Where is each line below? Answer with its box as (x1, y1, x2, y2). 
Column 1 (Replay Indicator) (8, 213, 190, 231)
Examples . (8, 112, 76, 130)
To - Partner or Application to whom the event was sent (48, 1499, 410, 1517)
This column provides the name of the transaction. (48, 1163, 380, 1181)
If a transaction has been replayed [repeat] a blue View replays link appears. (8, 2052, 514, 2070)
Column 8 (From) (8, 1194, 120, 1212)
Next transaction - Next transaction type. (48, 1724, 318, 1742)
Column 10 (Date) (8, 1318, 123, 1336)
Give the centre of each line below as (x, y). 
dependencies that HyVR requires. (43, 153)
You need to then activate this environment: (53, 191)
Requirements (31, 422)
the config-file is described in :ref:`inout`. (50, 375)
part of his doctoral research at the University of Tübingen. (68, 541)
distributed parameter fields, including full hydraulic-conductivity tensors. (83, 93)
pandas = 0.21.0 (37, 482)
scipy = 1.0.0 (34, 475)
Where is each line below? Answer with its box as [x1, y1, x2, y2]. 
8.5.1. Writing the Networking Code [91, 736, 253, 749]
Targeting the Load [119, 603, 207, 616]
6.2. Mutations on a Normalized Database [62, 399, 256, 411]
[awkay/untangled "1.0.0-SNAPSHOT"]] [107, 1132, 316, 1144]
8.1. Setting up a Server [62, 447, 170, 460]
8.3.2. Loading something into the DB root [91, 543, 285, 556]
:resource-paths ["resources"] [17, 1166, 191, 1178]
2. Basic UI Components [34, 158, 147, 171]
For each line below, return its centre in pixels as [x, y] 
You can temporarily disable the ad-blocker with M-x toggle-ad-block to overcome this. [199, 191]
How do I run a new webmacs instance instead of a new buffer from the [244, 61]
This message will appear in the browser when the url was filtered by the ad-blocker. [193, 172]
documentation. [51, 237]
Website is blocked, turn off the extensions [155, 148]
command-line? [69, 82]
---*---
◆ **TASK DESCRIPTION**:
Reproduce the entries above exactly, but only the lines between the line holding "Next transaction - Next" and the line holding "y1, x2, y2].", inclusive.

◆ **EXPECTED ANSWER**:
Next transaction - Next transaction type. (48, 1724, 318, 1742)
Column 10 (Date) (8, 1318, 123, 1336)
Give the centre of each line below as (x, y). 
dependencies that HyVR requires. (43, 153)
You need to then activate this environment: (53, 191)
Requirements (31, 422)
the config-file is described in :ref:`inout`. (50, 375)
part of his doctoral research at the University of Tübingen. (68, 541)
distributed parameter fields, including full hydraulic-conductivity tensors. (83, 93)
pandas = 0.21.0 (37, 482)
scipy = 1.0.0 (34, 475)
Where is each line below? Answer with its box as [x1, y1, x2, y2]. 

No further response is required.